(Given information)

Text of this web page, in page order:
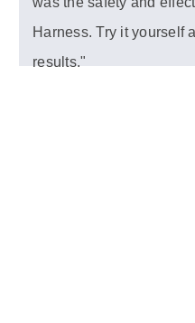
Harness. Try it yourself
results."
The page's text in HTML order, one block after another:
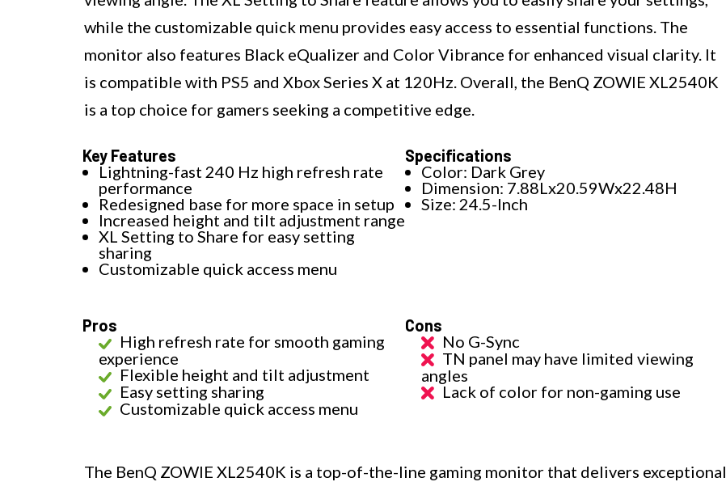
while the customizable quick menu provides easy access to essential functions. The
monitor also features Black eQualizer and Color Vibrance for enhanced visual clarity. It
is compatible with PS5 and Xbox Series X at 120Hz. Overall, the BenQ ZOWIE XL2540K
is a top choice for gamers seeking a competitive edge.
Key Features
Lightning-fast 240 Hz high refresh rate
performance
Redesigned base for more space in setup
Increased height and tilt adjustment range
XL Setting to Share for easy setting
sharing
Customizable quick access menu
Specifications
Color: Dark Grey
Dimension: 7.88Lx20.59Wx22.48H
Size: 24.5-Inch
Pros
High refresh rate for smooth gaming
experience
Flexible height and tilt adjustment
Easy setting sharing
Customizable quick access menu
Cons
No G-Sync
TN panel may have limited viewing
angles
Lack of color for non-gaming use
The BenQ ZOWIE XL2540K is a top-of-the-line gaming monitor that delivers exceptional
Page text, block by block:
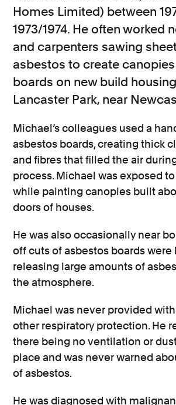
Homes Limited) between
1973/1974. He often worked
and carpenters sawing
asbestos to create
boards on new build
Lancaster Park, near
Michael’s colleagues used a
asbestos boards, creating thick
and fibres that filled the air
process. Michael was exposed
while painting canopies built
doors of houses.
He was also occasionally near
off cuts of asbestos boards were
releasing large amounts of
the atmosphere.
Michael was never provided
other respiratory protection. He
there being no ventilation or
place and was never warned
of asbestos.
He was diagnosed with
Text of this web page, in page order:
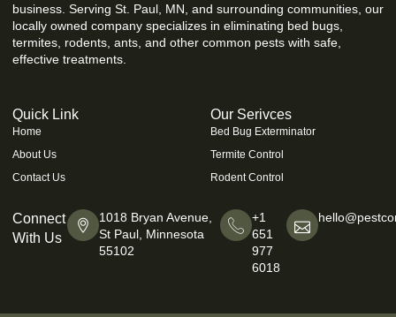
business. Serving St. Paul, MN, and surrounding communities, our
locally owned company specializes in eliminating bed bugs,
termites, rodents, ants, and other common pests with safe,
effective treatments.
Quick Link
Home
About Us
Contact Us
Our Serivces
Bed Bug Exterminator
Termite Control
Rodent Control
Connect
With Us
1018 Bryan Avenue,
St Paul, Minnesota
55102
+1
651
977
6018
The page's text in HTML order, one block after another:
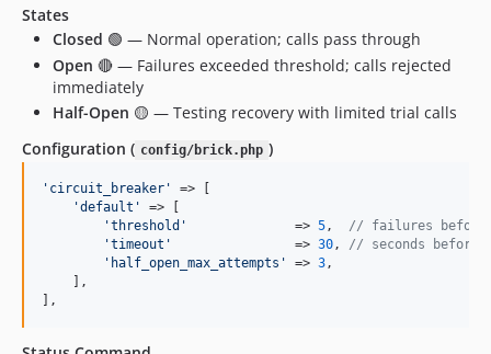
States
Closed 🟢 — Normal operation; calls pass through
Open 🔴 — Failures exceeded threshold; calls rejected
immediately
Half-Open 🟡 — Testing recovery with limited trial calls
Configuration ( config/brick.php )
' circuit_breaker '
=> [
'default '
=> [
'threshold '
              =>
5, // failures before
'timeout '
                =>
30, // seconds before
' half_open_max_attempts ' => 3,
    ],
],
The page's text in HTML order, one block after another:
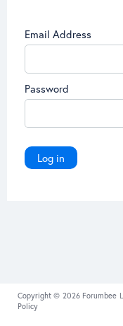
Email Address
Password
Log in
Copyright © 2026 Forumbee
Policy
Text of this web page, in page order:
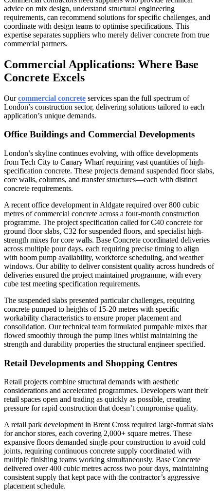
advice on mix design, understand structural engineering
requirements, can recommend solutions for specific challenges, and
coordinate with design teams to optimise specifications. This
expertise separates suppliers who merely deliver concrete from true
commercial partners.
Commercial Applications: Where Base
Concrete Excels
Ourcommercial concrete services span the full spectrum of
London’s construction sector, delivering solutions tailored to each
application’s unique demands.
Office Buildings and Commercial Developments
London’s skyline continues evolving, with office developments
from Tech City to Canary Wharf requiring vast quantities of high-
specification concrete. These projects demand suspended floor slabs,
core walls, columns, and transfer structures—each with distinct
concrete requirements.
A recent office development in Aldgate required over 800 cubic
metres of commercial concrete across a four-month construction
programme. The project specification called for C40 concrete for
ground floor slabs, C32 for suspended floors, and specialist high-
strength mixes for core walls. Base Concrete coordinated deliveries
across multiple pour days, each requiring precise timing to align
with boom pump availability, workforce scheduling, and weather
windows. Our ability to deliver consistent quality across hundreds of
deliveries ensured the project maintained programme, with every
cube test meeting specification requirements.
The suspended slabs presented particular challenges, requiring
concrete pumped to heights of 15-20 metres with specific
workability characteristics to ensure proper placement and
consolidation. Our technical team formulated pumpable mixes that
flowed smoothly through the pump lines whilst maintaining the
strength and durability properties the structural engineer specified.
Retail Developments and Shopping Centres
Retail projects combine structural demands with aesthetic
considerations and accelerated programmes. Developers want their
retail spaces open and trading as quickly as possible, creating
pressure for rapid construction that doesn’t compromise quality.
A retail park development in Brent Cross required large-format slabs
for anchor stores, each covering 2,000+ square metres. These
expansive floors demanded single-pour construction to avoid cold
joints, requiring continuous concrete supply coordinated with
multiple finishing teams working simultaneously. Base Concrete
delivered over 400 cubic metres across two pour days, maintaining
consistent supply that kept pace with the contractor’s aggressive
placement schedule.
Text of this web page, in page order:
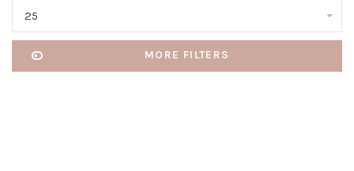
25
MORE FILTERS
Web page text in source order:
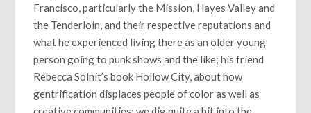
Francisco, particularly the Mission, Hayes Valley and
the Tenderloin, and their respective reputations and
what he experienced living there as an older young
person going to punk shows and the like; his friend
Rebecca Solnit’s book Hollow City, about how
gentrification displaces people of color as well as
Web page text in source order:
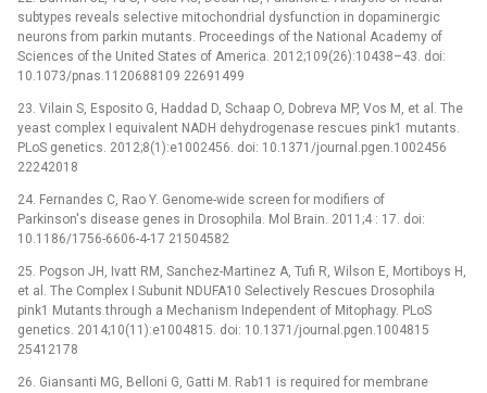
subtypes reveals selective mitochondrial dysfunction in dopaminergic
neurons from parkin mutants. Proceedings of the National Academy of
Sciences of the United States of America. 2012;109(26):10438–43. doi:
10.1073/pnas.1120688109 22691499
23. Vilain S, Esposito G, Haddad D, Schaap O, Dobreva MP, Vos M, et al. The
yeast complex I equivalent NADH dehydrogenase rescues pink1 mutants.
PLoS genetics. 2012;8(1):e1002456. doi: 10.1371/journal.pgen.1002456
22242018
24. Fernandes C, Rao Y. Genome-wide screen for modifiers of
Parkinson's disease genes in Drosophila. Mol Brain. 2011;4 : 17. doi:
10.1186/1756-6606-4-17 21504582
25. Pogson JH, Ivatt RM, Sanchez-Martinez A, Tufi R, Wilson E, Mortiboys H,
et al. The Complex I Subunit NDUFA10 Selectively Rescues Drosophila
pink1 Mutants through a Mechanism Independent of Mitophagy. PLoS
genetics. 2014;10(11):e1004815. doi: 10.1371/journal.pgen.1004815
25412178
26. Giansanti MG, Belloni G, Gatti M. Rab11 is required for membrane
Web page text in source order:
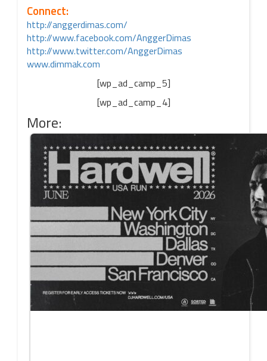
Connect:
http://anggerdimas.com/
http://www.facebook.com/AnggerDimas
http://www.twitter.com/AnggerDimas
www.dimmak.com
[wp_ad_camp_5]
[wp_ad_camp_4]
More:
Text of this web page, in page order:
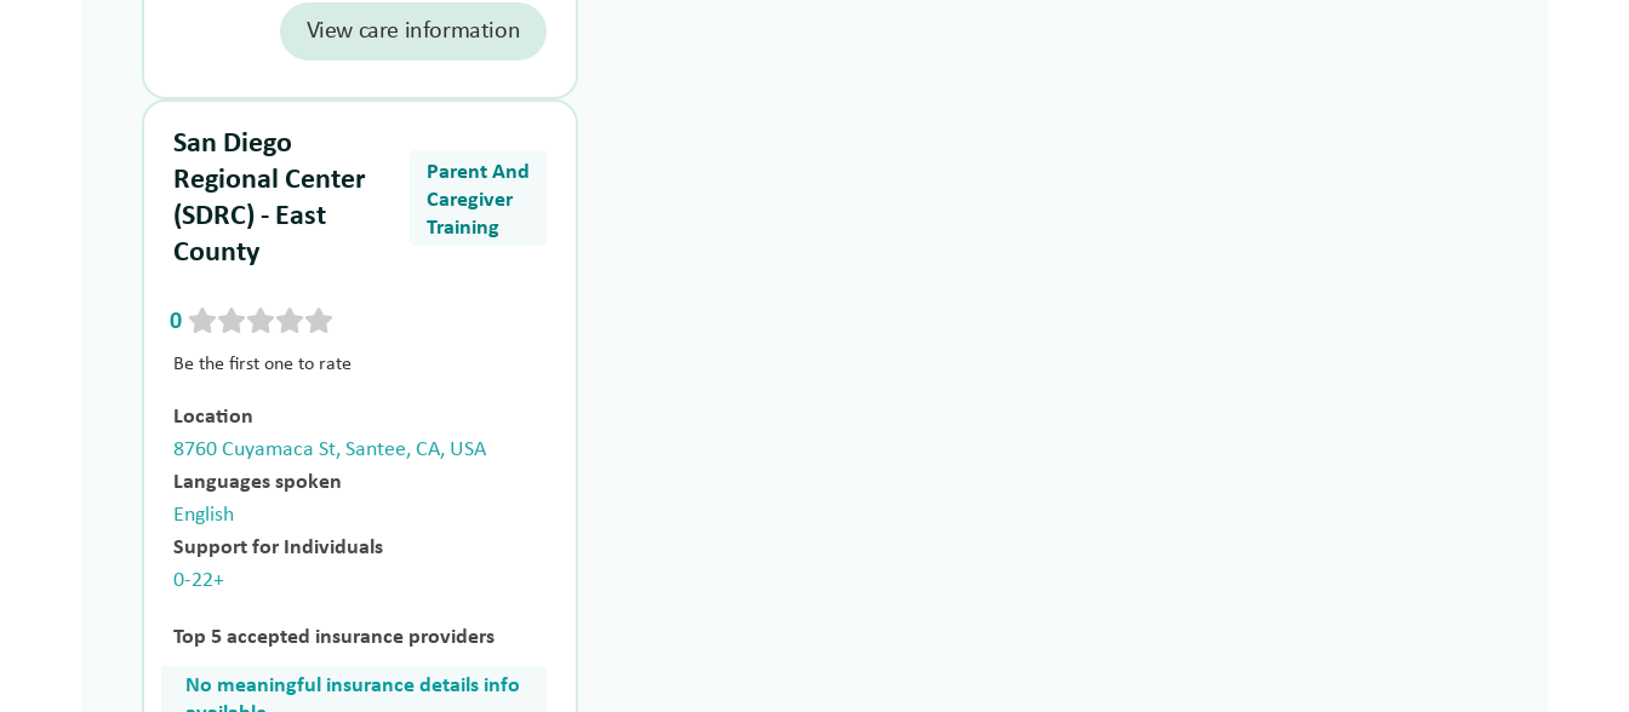
View care information
San Diego
Regional Center
(SDRC) - East
County
Parent And
Caregiver
Training
0
Be the first one to rate
Location
8760 Cuyamaca St, Santee, CA, USA
Languages spoken
English
Support for Individuals
0-22+
Top 5 accepted insurance providers
No meaningful insurance details info
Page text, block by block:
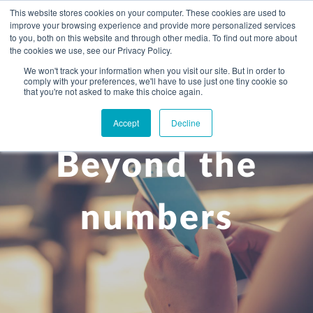
This website stores cookies on your computer. These cookies are used to
improve your browsing experience and provide more personalized services
to you, both on this website and through other media. To find out more about
the cookies we use, see our Privacy Policy.
We won't track your information when you visit our site. But in order to
comply with your preferences, we'll have to use just one tiny cookie so
that you're not asked to make this choice again.
Accept Decline
WHAT YOU NEED
Setting up in the UK
Start-up business
A growing business
Maturing company considering exit strategy
Business services
Bookkeeping & accounting
Choosing the right structure
Corporate tax planning
Estate planning
Specialist sectors
Agriculture
+
ABOUT US
Community
+
PRICING
CAREERS
Beyond the
numbers
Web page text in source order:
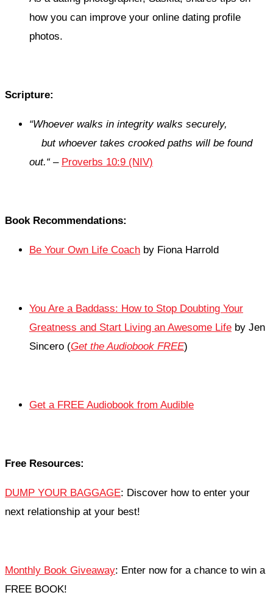
how you can improve your online dating profile
photos.
Scripture:
“Whoever walks in integrity walks securely,
but whoever takes crooked paths will be found
out.“– Proverbs 10:9 (NIV)
Book Recommendations:
Be Your Own Life Coach by Fiona Harrold
You Are a Baddass: How to Stop Doubting Your
Greatness and Start Living an Awesome Life by Jen
Sincero (Get the Audiobook FREE)
Get a FREE Audiobook from Audible
Free Resources:
DUMP YOUR BAGGAGE: Discover how to enter your
next relationship at your best!
Monthly Book Giveaway: Enter now for a chance to win a
FREE BOOK!
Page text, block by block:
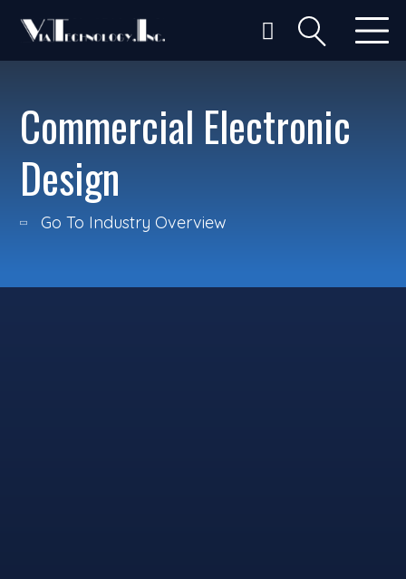
Commercial Electronic
Design
Go To Industry Overview
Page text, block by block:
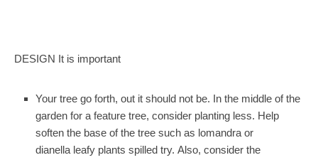
DESIGN It is important
Your tree go forth, out it should not be. In the middle of the
garden for a feature tree, consider planting less. Help
soften the base of the tree such as lomandra or
dianella leafy plants spilled try. Also, consider the
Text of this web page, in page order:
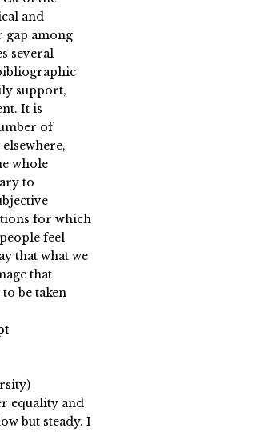
and
gap among
several
support,
It is
of
whole
to
for which
feel
that what we
that
be taken
equality and
but steady. I
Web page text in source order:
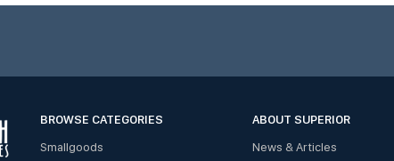
BROWSE CATEGORIES
Smallgoods
ABOUT SUPERIOR
News & Articles
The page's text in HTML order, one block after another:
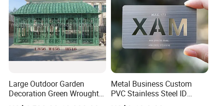
Large Outdoor Garden
Decoration Green Wrought
Iron Pavilion Gazebo
Metal Business Custom
PVC Stainless Steel ID
Business Name Christmas
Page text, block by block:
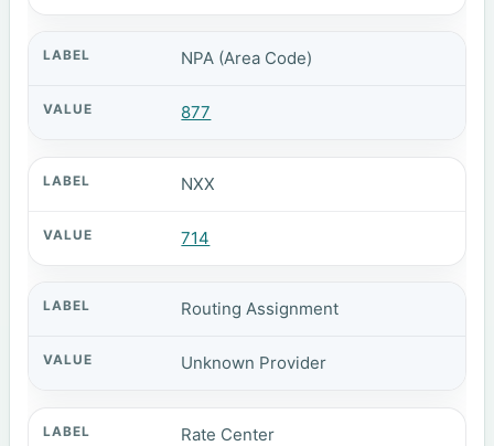
NPA (Area Code)
877
NXX
714
Routing Assignment
Unknown Provider
Rate Center
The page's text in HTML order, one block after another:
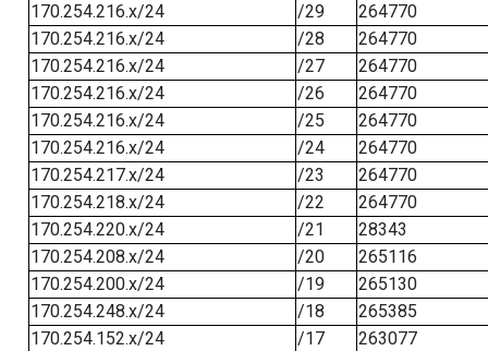
170.254.216.x/24
/29
264770
170.254.216.x/24
/28
264770
170.254.216.x/24
/27
264770
170.254.216.x/24
/26
264770
170.254.216.x/24
/25
264770
170.254.216.x/24
/24
264770
170.254.217.x/24
/23
264770
170.254.218.x/24
/22
264770
170.254.220.x/24
/21
28343
170.254.208.x/24
/20
265116
170.254.200.x/24
/19
265130
170.254.248.x/24
/18
265385
170.254.152.x/24
/17
263077
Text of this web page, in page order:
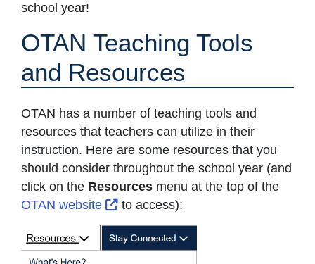
school year!
OTAN Teaching Tools
and Resources
OTAN has a number of teaching tools and
resources that teachers can utilize in their
instruction. Here are some resources that you
should consider throughout the school year (and
click on the Resources menu at the top of the
OTAN website
External Link Icon opens in new
to access):
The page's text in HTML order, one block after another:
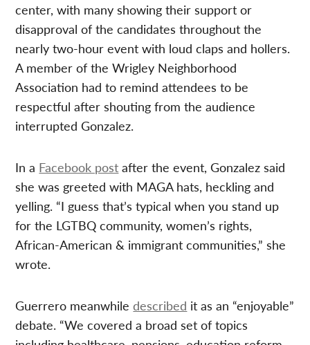
center, with many showing their support or
disapproval of the candidates throughout the
nearly two-hour event with loud claps and hollers.
A member of the Wrigley Neighborhood
Association had to remind attendees to be
respectful after shouting from the audience
interrupted Gonzalez.
In a Facebook post after the event, Gonzalez said
she was greeted with MAGA hats, heckling and
yelling. “I guess that’s typical when you stand up
for the LGTBQ community, women’s rights,
African-American & immigrant communities,” she
wrote.
Guerrero meanwhiledescribed it as an “enjoyable”
debate. “We covered a broad set of topics
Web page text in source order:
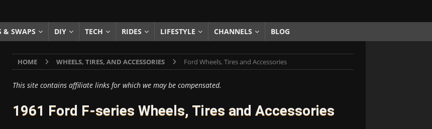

(End Given information)

§ **Work request**:
In the data above, find the line with "specification concrete. These" and the line with "windows. Our ability". Retype both, plus every line between them, exactly.

§ **Response area**:
specification concrete. These projects demand suspended floor slabs,
core walls, columns, and transfer structures—each with distinct
concrete requirements.
A recent office development in Aldgate required over 800 cubic
metres of commercial concrete across a four-month construction
programme. The project specification called for C40 concrete for
ground floor slabs, C32 for suspended floors, and specialist high-
strength mixes for core walls. Base Concrete coordinated deliveries
across multiple pour days, each requiring precise timing to align
with boom pump availability, workforce scheduling, and weather
windows. Our ability to deliver consistent quality across hundreds of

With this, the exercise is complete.